WORK INSTRUCTION - Only the lines with "euromillones" in the entries below belong in the answer; please copy them.

====== PROVIDED MATERIAL

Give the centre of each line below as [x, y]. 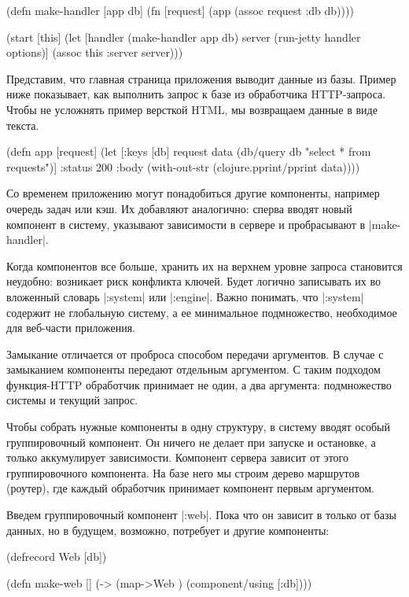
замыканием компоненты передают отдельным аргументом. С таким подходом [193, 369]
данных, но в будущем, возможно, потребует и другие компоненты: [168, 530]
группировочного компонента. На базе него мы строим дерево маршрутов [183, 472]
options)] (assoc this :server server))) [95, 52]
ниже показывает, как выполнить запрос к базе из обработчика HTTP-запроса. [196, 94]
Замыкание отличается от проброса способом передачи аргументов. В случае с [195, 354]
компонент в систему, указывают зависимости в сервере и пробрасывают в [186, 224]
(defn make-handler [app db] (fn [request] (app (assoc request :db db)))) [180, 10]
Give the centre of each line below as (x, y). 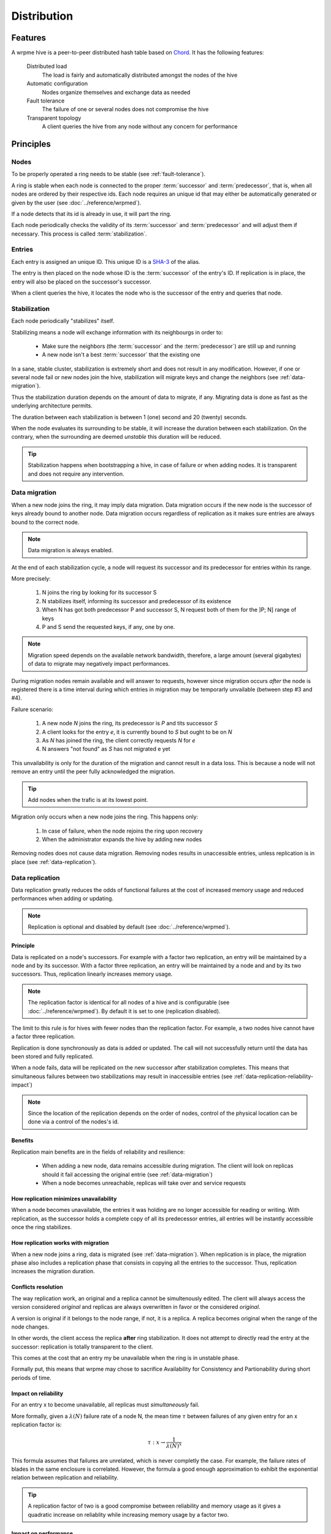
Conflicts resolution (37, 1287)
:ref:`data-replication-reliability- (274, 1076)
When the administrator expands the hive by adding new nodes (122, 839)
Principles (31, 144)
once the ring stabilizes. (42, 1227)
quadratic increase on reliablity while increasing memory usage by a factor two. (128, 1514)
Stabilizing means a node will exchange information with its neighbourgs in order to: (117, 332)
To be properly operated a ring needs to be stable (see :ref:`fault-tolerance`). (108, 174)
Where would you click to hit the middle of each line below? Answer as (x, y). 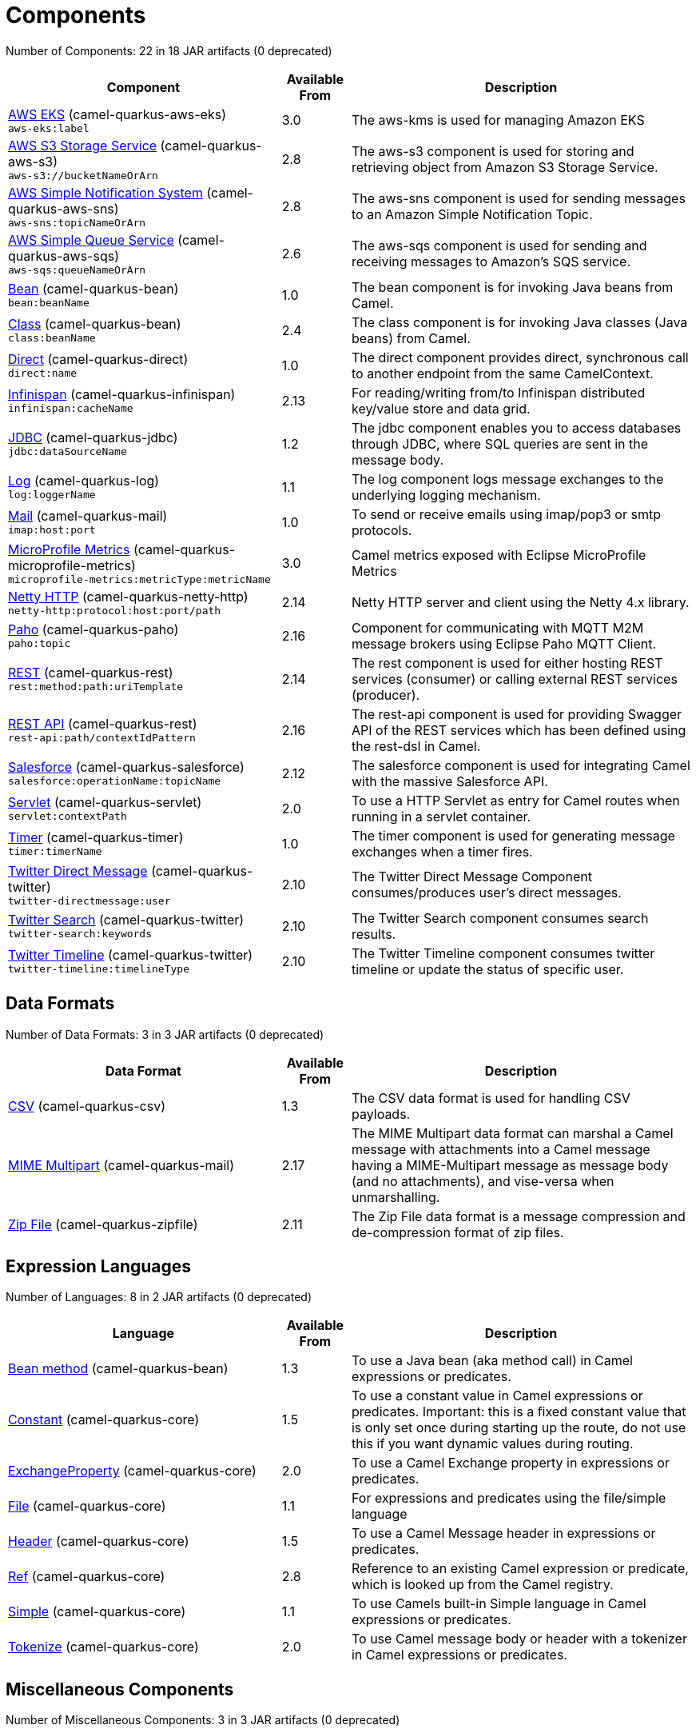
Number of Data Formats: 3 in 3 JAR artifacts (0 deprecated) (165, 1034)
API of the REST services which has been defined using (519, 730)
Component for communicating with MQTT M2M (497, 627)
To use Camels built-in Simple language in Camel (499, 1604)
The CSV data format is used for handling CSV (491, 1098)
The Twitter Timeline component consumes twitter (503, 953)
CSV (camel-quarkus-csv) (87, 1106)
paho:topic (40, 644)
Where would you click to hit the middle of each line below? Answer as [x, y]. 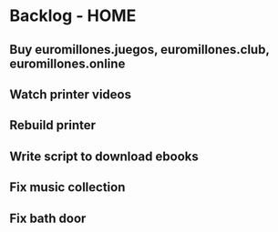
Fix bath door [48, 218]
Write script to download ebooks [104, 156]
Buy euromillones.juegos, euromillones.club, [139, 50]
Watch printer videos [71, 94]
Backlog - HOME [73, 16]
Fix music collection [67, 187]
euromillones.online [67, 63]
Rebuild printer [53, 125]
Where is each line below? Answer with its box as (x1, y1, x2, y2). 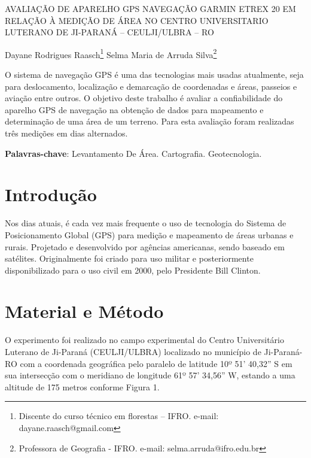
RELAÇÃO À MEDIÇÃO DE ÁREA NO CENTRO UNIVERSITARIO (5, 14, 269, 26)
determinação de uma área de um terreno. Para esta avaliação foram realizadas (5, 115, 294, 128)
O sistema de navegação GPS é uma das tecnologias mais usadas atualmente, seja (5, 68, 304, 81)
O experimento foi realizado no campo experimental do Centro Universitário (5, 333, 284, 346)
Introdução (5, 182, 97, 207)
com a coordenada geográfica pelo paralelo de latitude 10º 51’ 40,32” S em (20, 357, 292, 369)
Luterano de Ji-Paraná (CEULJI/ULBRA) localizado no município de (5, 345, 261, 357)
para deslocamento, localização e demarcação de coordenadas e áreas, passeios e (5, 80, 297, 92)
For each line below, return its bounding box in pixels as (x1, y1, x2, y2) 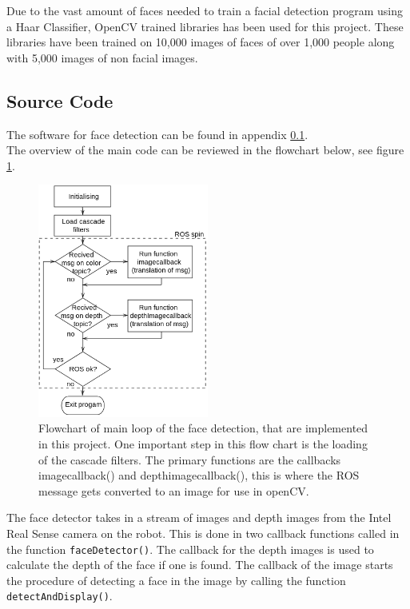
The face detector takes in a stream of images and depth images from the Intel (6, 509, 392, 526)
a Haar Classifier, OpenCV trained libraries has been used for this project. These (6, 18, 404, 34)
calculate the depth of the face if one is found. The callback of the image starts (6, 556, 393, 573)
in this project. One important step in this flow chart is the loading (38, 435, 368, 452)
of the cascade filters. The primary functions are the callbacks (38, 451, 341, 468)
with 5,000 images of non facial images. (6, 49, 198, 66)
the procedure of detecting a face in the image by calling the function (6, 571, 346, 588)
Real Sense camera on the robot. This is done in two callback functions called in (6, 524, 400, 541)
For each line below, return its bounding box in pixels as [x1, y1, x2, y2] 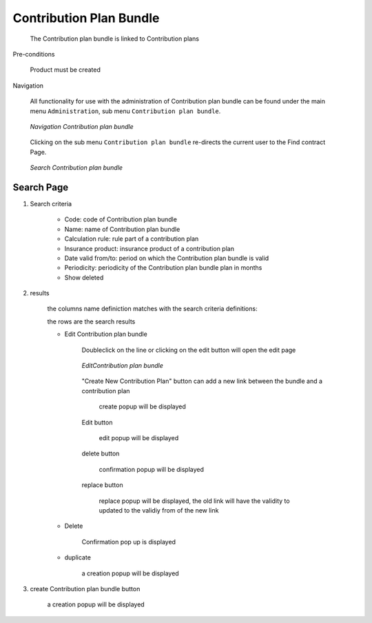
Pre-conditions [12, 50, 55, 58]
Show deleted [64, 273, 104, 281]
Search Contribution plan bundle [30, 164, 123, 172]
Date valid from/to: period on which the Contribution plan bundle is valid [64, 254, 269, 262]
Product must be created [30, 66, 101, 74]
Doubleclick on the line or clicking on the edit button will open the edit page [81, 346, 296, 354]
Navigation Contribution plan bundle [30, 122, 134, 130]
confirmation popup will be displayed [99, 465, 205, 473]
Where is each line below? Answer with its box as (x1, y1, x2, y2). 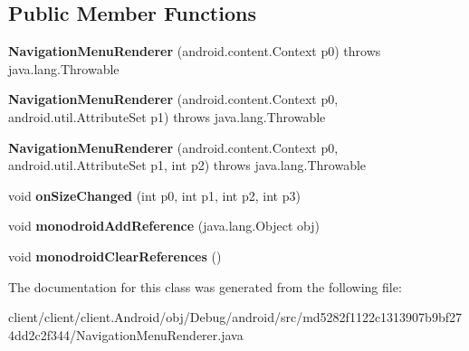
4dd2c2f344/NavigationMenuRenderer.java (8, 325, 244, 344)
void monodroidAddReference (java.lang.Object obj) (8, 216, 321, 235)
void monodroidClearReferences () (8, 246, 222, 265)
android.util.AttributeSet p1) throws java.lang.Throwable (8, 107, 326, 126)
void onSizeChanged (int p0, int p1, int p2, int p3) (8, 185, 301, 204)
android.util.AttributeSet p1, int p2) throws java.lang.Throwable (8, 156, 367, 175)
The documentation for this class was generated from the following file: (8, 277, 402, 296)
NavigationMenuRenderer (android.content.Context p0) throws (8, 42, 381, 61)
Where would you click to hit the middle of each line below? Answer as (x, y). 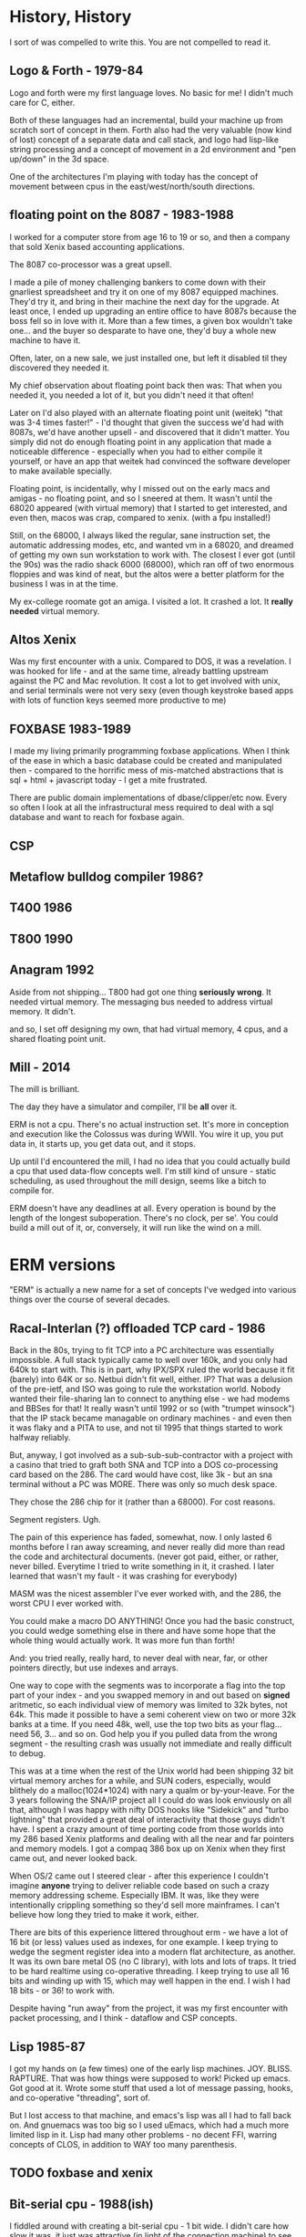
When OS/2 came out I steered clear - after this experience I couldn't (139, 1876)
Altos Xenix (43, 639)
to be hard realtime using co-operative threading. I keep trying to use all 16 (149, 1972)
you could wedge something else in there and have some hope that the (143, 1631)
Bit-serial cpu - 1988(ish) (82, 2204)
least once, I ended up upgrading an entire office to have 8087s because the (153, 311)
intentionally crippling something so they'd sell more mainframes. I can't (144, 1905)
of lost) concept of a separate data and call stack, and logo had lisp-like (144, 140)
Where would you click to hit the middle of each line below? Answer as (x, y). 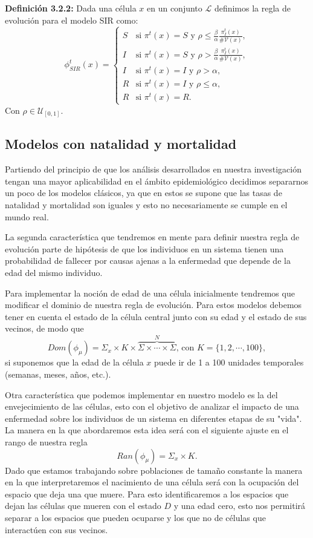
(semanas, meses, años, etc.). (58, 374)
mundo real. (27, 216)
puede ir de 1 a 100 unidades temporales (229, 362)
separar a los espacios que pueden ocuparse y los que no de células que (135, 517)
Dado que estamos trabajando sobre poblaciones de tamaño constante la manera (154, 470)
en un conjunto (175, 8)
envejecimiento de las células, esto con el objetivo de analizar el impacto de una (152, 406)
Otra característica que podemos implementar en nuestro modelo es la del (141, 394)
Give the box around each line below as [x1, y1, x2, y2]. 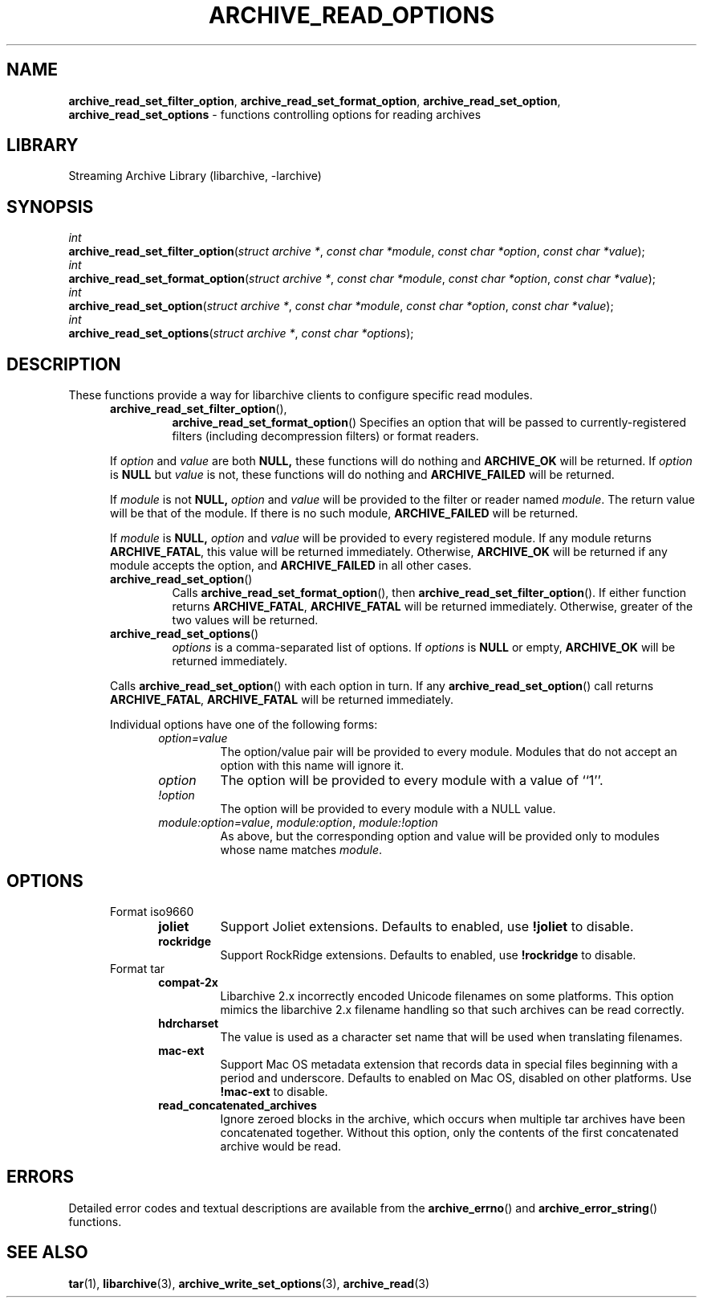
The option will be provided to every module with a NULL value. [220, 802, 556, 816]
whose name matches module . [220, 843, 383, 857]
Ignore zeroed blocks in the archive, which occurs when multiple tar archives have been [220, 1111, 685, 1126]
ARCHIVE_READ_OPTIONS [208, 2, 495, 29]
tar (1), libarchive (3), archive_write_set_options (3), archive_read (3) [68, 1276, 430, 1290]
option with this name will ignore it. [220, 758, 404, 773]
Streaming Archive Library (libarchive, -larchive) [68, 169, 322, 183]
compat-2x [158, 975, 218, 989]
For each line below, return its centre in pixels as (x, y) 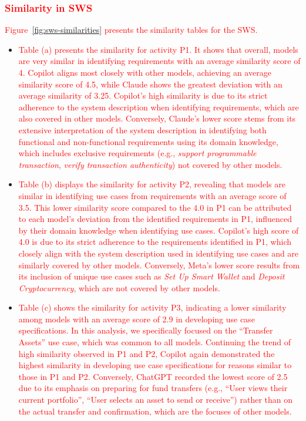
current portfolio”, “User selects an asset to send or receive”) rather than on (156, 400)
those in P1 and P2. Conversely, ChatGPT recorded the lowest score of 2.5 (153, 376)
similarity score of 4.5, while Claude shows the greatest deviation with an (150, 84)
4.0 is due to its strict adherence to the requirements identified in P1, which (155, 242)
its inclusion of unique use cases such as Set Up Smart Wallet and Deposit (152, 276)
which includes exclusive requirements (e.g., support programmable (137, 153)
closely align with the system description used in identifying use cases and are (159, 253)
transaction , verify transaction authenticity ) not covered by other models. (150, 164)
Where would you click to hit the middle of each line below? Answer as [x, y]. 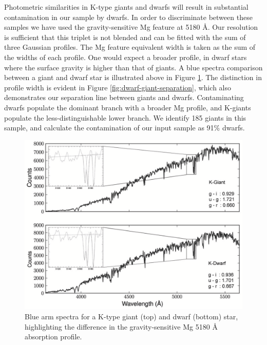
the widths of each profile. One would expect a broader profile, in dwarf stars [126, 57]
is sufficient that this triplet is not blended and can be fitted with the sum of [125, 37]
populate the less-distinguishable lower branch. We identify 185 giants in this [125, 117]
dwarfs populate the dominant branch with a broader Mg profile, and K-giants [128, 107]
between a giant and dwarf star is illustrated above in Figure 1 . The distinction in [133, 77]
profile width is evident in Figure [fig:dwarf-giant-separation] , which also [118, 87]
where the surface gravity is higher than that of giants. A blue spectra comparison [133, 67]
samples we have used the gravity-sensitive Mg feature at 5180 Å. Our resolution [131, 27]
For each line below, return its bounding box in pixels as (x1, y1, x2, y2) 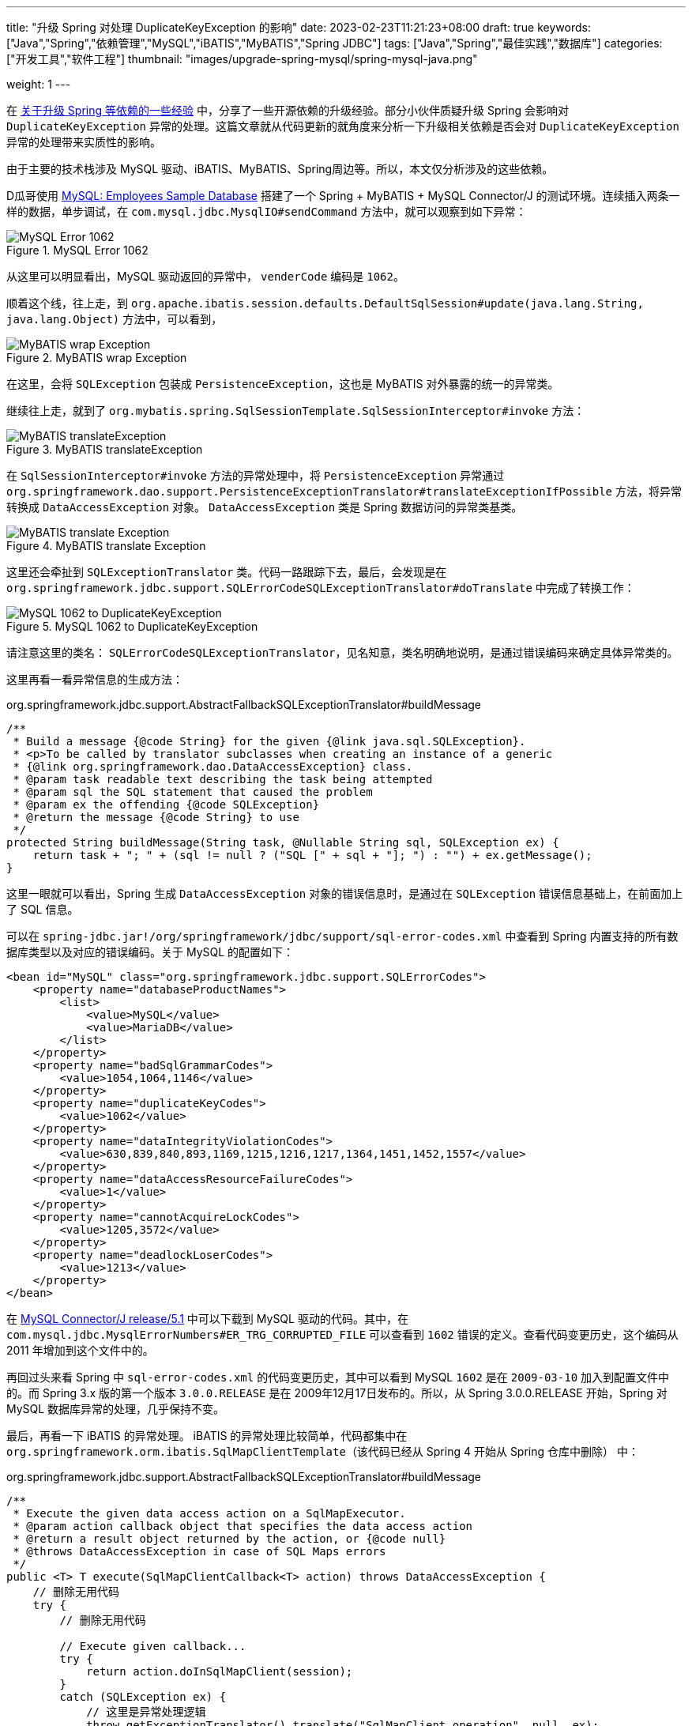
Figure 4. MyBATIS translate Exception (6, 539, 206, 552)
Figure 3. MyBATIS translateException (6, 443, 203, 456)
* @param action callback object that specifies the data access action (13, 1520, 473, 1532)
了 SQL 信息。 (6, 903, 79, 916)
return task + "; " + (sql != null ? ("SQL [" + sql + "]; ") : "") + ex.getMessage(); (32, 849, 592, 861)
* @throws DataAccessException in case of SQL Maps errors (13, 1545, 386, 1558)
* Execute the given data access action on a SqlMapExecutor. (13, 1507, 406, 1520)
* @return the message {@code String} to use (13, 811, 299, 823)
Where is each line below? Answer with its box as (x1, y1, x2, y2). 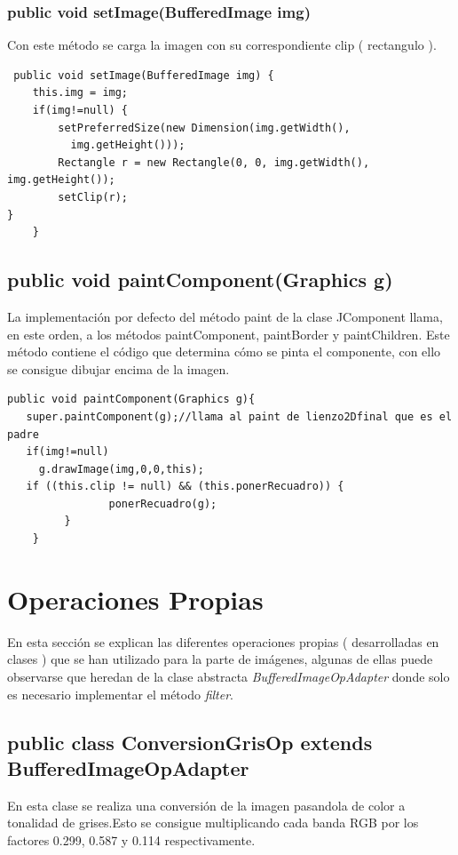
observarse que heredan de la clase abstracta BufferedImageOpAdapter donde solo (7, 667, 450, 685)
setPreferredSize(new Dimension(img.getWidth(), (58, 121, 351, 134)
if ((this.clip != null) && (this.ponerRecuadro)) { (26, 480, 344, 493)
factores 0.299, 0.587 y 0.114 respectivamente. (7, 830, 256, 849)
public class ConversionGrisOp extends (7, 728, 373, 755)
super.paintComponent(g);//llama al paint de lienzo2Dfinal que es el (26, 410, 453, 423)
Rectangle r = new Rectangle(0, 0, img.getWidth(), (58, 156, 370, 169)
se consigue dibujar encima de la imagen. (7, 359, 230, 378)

============

ANSWER SECTION -
Buy euromillones.juegos, euromillones.club, [139, 50]
euromillones.online [67, 63]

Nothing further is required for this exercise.